PROBLEM —
Only what runs from the line with "on both the" to the end of the data should appear in the answer, exactly as written and without pictures.

━━ GIVEN ENTRIES ━━

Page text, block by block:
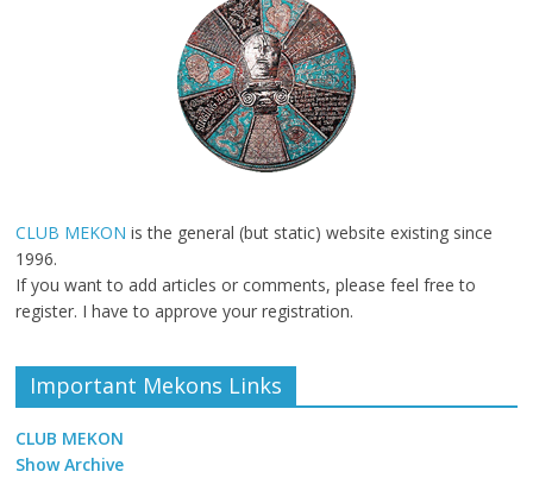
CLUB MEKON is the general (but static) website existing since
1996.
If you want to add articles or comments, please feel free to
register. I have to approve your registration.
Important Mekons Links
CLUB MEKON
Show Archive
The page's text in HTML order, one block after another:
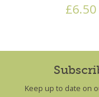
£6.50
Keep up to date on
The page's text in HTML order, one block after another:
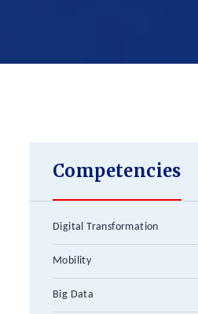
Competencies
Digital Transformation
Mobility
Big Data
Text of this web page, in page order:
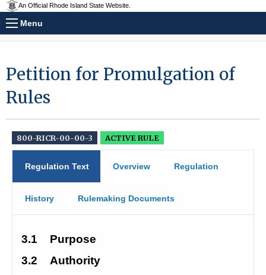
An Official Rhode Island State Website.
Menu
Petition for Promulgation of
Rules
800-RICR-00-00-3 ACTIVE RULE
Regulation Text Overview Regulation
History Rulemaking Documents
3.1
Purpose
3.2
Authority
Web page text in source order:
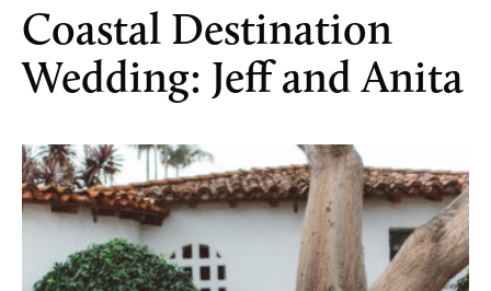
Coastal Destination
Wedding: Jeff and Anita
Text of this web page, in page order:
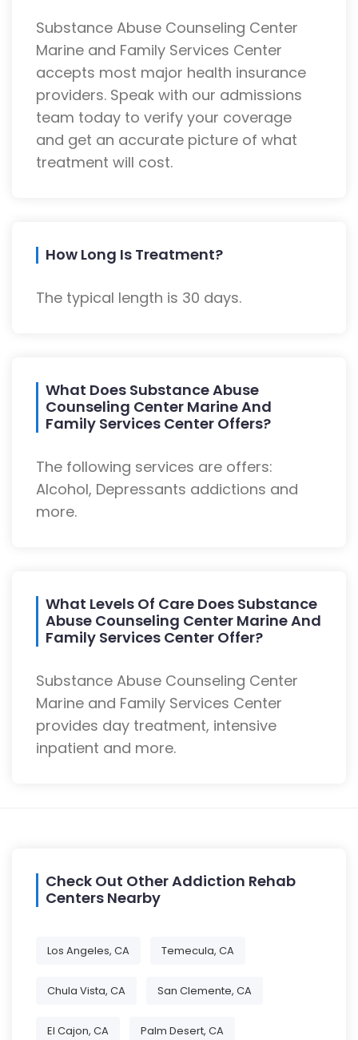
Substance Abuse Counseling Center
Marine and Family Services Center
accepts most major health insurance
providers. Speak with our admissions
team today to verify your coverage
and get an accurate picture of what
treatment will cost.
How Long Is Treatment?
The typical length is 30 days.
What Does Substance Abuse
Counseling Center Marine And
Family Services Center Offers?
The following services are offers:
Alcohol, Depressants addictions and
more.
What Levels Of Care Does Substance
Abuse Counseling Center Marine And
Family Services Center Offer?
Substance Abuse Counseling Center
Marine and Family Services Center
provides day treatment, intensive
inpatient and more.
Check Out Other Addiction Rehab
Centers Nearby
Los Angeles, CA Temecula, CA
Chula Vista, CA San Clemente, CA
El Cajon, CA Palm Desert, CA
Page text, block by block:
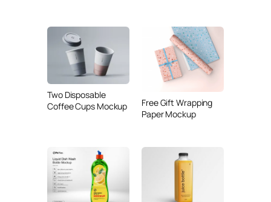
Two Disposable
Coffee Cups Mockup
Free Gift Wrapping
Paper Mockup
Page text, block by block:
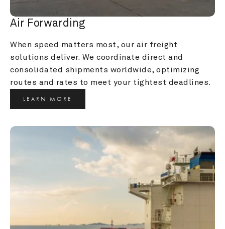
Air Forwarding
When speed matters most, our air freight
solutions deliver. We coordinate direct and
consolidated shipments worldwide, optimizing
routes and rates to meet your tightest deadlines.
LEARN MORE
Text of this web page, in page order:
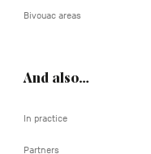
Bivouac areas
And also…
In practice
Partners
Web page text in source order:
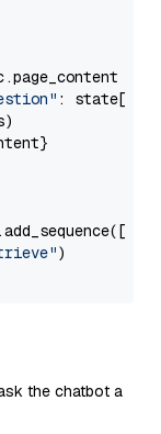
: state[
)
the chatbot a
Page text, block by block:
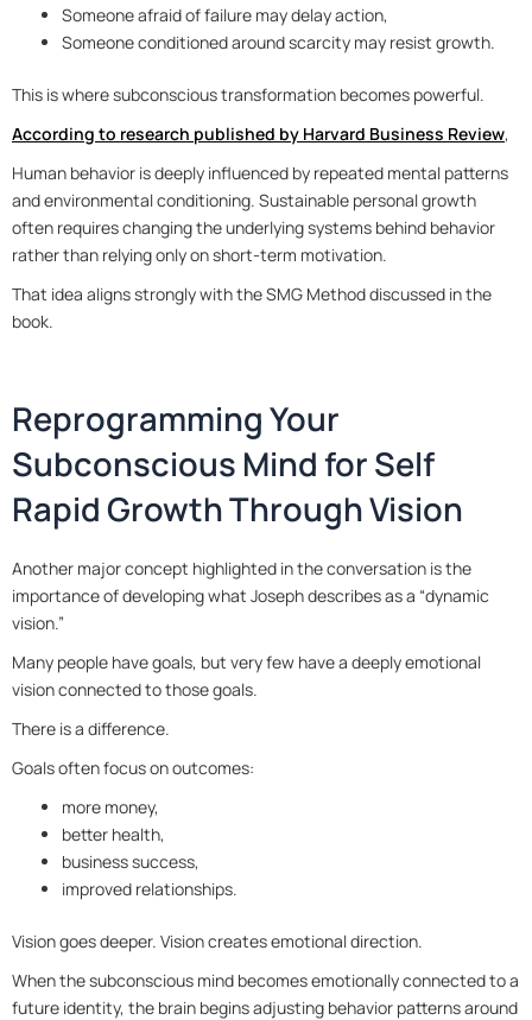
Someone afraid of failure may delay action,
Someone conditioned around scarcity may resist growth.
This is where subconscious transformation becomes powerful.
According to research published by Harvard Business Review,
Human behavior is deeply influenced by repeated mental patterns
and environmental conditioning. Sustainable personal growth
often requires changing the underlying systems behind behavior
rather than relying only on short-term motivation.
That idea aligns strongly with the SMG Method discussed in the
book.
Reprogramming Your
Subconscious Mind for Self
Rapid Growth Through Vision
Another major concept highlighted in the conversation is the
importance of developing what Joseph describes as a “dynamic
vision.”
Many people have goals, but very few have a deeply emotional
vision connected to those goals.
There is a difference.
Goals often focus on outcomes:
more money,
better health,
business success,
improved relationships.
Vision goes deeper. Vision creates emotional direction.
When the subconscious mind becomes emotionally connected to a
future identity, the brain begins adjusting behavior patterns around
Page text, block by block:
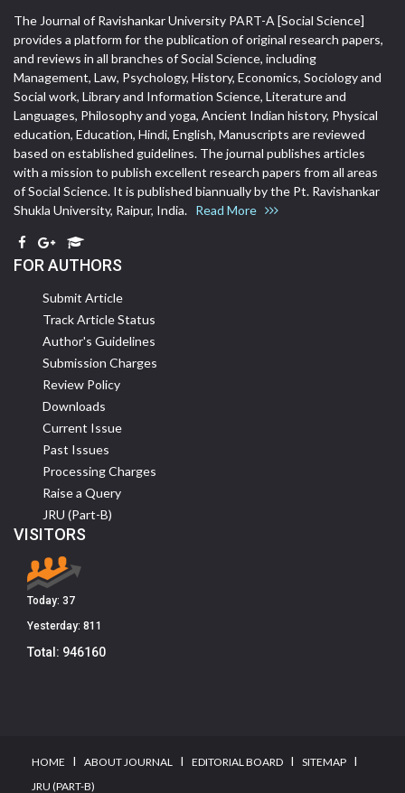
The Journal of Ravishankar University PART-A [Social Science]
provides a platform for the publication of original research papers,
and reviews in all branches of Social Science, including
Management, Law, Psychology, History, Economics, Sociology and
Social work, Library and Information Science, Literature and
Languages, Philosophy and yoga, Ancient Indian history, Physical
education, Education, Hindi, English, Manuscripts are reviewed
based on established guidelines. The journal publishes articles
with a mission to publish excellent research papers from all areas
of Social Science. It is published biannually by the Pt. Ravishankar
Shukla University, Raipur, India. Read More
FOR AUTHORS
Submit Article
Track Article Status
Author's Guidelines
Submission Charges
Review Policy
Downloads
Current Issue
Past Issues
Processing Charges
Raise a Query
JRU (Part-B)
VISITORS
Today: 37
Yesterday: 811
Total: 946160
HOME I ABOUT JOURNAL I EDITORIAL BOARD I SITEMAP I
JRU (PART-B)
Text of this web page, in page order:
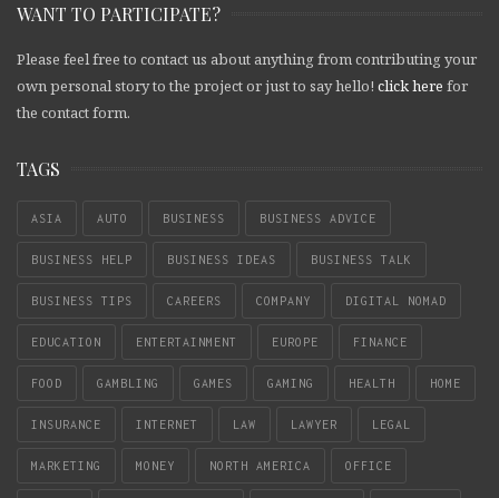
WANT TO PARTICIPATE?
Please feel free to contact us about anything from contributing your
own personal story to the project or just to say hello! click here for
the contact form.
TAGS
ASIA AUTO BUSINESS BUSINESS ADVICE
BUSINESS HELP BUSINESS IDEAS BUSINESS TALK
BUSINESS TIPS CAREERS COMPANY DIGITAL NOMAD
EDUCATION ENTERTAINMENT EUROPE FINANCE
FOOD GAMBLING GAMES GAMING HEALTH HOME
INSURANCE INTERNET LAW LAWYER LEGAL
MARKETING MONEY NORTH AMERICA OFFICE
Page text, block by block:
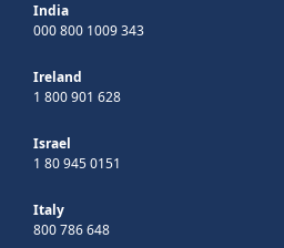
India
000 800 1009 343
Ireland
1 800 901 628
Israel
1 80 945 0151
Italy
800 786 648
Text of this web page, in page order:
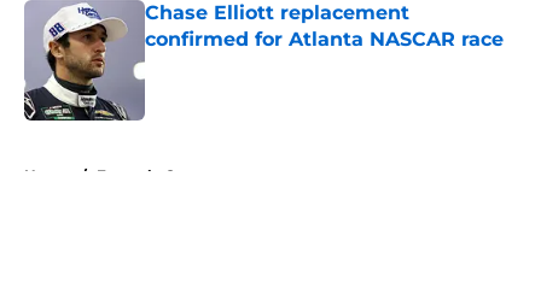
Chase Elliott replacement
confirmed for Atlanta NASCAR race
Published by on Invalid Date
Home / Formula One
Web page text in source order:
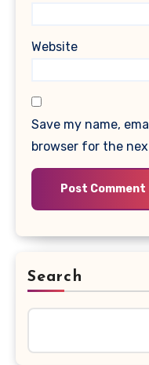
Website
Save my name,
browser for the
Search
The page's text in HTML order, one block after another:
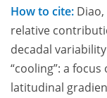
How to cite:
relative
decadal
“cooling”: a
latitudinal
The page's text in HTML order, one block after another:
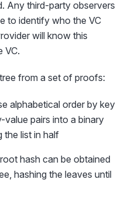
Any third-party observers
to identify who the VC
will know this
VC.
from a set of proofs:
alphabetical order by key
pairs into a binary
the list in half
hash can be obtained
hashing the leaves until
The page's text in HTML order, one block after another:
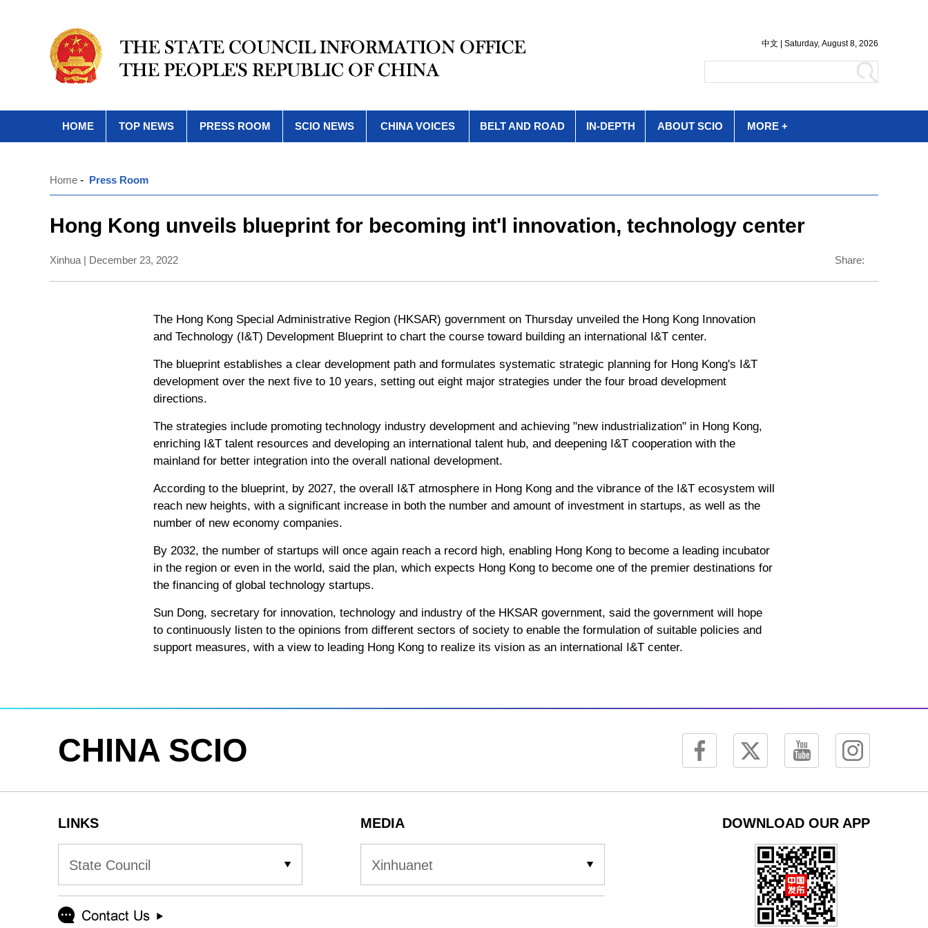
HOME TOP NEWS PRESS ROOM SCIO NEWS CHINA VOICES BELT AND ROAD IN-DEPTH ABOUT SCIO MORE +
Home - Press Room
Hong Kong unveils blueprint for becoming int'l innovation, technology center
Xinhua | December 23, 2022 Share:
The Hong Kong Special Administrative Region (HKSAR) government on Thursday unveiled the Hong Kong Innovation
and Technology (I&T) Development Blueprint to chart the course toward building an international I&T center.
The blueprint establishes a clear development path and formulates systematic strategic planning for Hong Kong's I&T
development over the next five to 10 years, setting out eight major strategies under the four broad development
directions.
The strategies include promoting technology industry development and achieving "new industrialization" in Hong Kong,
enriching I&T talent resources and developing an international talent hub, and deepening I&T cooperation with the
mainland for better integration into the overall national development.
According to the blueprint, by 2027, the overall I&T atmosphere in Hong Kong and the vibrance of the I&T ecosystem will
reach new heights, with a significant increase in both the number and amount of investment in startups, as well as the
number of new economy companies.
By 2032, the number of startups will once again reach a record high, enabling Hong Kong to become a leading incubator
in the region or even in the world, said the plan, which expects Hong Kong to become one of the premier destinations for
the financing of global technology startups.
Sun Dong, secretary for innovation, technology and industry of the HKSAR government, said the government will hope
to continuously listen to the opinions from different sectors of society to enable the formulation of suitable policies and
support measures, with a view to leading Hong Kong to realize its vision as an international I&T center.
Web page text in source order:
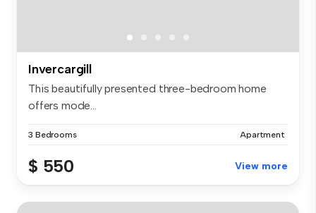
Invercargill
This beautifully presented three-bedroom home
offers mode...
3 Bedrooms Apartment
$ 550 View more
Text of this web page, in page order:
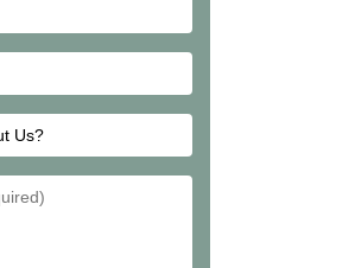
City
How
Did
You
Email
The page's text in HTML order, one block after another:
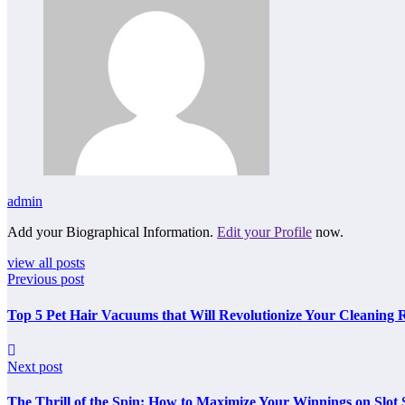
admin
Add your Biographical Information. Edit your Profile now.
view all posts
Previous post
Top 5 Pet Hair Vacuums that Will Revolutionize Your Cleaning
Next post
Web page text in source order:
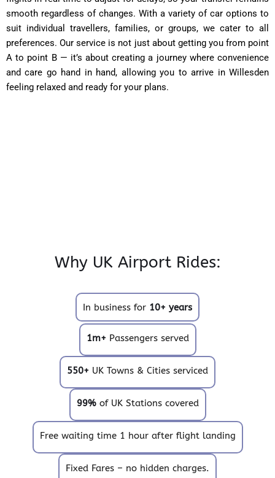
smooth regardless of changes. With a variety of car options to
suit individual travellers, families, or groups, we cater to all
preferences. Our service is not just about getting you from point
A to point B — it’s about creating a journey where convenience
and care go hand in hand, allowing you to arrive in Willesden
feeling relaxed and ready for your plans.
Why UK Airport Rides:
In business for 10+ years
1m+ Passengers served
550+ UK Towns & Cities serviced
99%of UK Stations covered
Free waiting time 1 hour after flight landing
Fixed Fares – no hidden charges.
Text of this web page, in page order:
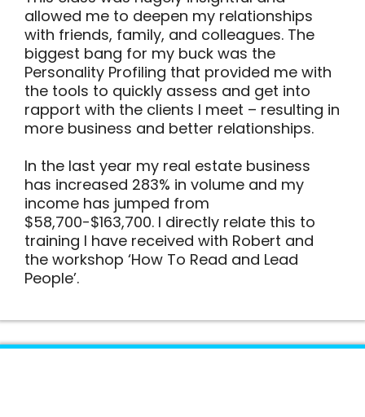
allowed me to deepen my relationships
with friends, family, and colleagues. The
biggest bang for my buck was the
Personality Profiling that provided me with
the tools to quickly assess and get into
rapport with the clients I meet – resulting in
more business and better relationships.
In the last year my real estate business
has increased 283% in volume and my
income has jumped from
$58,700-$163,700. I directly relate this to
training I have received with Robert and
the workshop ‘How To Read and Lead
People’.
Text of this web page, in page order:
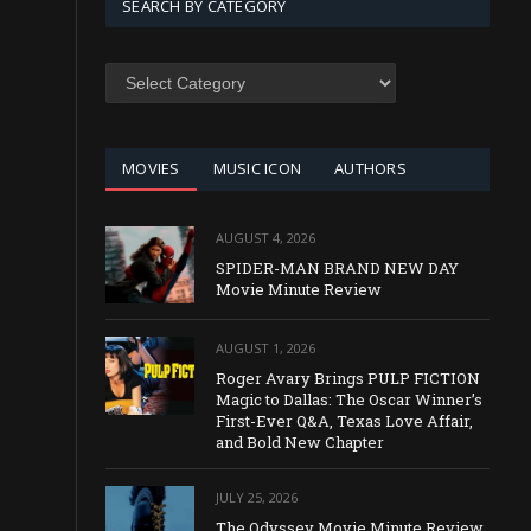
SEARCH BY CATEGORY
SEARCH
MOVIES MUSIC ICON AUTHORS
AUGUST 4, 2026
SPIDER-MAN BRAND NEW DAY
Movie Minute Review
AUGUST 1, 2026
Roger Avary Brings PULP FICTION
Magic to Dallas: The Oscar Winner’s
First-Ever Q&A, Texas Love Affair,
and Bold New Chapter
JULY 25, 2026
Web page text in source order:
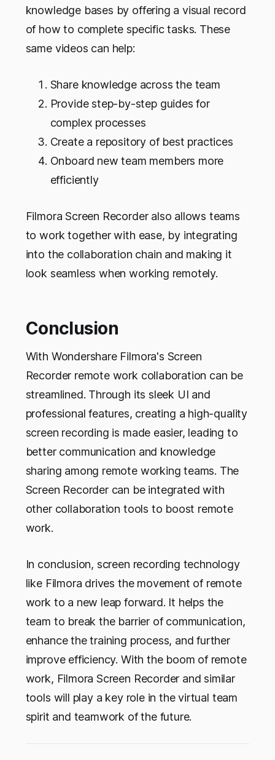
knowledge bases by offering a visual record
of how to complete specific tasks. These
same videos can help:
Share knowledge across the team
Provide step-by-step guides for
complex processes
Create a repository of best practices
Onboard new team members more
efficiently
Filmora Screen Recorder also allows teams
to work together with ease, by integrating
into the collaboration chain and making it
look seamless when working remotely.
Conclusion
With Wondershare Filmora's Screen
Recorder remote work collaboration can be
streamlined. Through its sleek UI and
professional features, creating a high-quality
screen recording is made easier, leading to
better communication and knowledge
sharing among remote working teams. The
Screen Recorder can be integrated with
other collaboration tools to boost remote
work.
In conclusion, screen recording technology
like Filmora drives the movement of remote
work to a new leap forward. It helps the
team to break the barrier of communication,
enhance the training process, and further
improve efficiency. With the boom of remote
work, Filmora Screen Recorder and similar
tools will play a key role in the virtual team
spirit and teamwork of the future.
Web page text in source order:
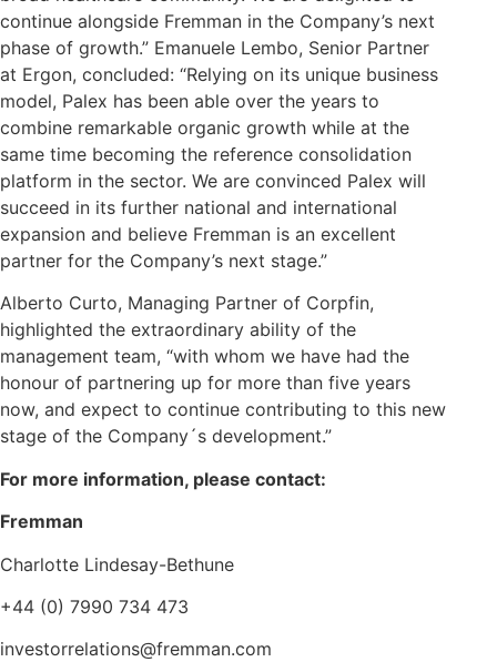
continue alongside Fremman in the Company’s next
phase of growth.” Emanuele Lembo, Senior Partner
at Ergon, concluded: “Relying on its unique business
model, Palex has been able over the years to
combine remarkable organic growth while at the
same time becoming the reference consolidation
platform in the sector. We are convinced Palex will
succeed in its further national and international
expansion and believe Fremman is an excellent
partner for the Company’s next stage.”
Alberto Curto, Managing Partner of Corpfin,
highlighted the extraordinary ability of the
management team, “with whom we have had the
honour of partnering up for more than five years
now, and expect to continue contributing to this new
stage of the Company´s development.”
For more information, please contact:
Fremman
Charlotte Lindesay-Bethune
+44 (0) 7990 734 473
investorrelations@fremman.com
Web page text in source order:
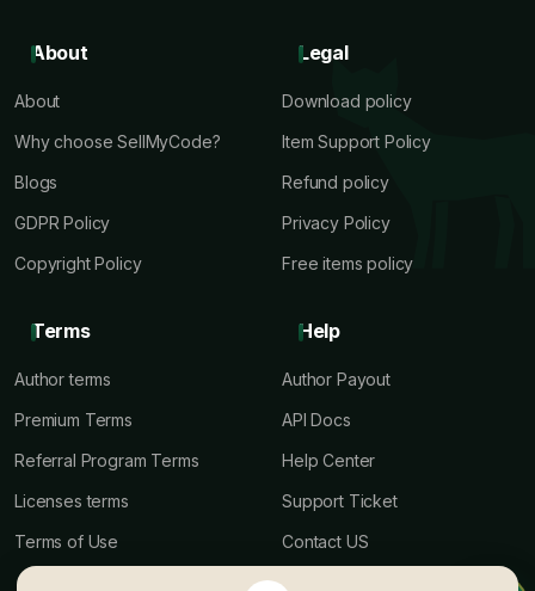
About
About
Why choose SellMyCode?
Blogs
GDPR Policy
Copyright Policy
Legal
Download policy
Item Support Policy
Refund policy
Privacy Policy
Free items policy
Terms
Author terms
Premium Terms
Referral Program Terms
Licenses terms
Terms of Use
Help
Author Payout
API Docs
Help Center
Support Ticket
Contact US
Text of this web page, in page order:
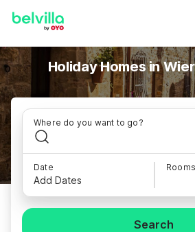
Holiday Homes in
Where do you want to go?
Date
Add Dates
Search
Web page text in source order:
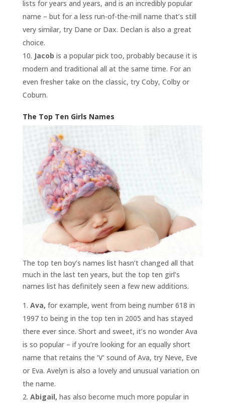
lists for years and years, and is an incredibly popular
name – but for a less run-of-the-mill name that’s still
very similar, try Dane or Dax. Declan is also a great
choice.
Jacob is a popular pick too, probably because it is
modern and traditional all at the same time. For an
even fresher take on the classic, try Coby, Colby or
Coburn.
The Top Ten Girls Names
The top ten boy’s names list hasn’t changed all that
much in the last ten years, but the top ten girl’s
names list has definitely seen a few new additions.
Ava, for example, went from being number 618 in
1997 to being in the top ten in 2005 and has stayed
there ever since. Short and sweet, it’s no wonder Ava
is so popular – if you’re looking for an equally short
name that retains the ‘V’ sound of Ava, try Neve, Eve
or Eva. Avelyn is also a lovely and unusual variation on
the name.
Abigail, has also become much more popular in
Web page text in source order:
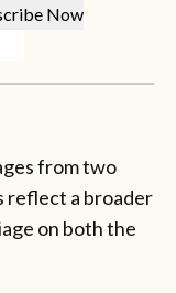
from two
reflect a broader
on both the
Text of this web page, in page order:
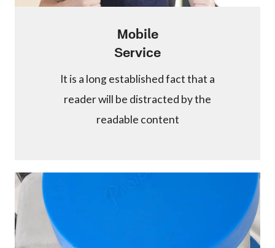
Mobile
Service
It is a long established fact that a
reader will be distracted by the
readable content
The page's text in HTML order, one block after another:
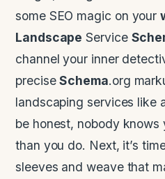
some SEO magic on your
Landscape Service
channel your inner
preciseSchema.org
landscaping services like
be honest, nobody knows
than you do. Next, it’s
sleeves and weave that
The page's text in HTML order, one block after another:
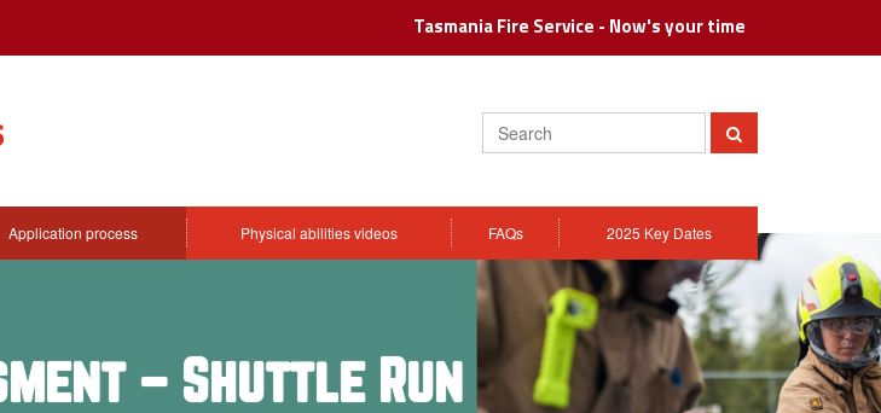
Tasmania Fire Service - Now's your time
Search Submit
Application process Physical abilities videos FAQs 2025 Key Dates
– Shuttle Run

━━━

ANSWER BOX —
on both the
Text of this web page, in page order:
Mobile
Service
It is a long established fact that a
reader will be distracted by the
readable content
The page's text in HTML order, one block after another:
some SEO magic on your
Landscape Service
channel your inner
preciseSchema.org
landscaping services like
be honest, nobody knows
than you do. Next, it’s
sleeves and weave that
The page's text in HTML order, one block after another:
Tasmania Fire Service - Now's your time
Search Submit
Application process Physical abilities videos FAQs 2025 Key Dates
– Shuttle Run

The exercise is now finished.